• **What needs to be done**
The material below must be restated exactly, line by line.

##### Entries provided

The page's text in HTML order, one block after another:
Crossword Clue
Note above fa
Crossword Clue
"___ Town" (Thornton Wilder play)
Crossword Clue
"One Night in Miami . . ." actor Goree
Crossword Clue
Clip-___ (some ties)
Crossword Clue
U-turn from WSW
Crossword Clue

##########

• **Answer to this task**
The page's text in HTML order, one block after another:
Crossword Clue
Note above fa
Crossword Clue
"___ Town" (Thornton Wilder play)
Crossword Clue
"One Night in Miami . . ." actor Goree
Crossword Clue
Clip-___ (some ties)
Crossword Clue
U-turn from WSW
Crossword Clue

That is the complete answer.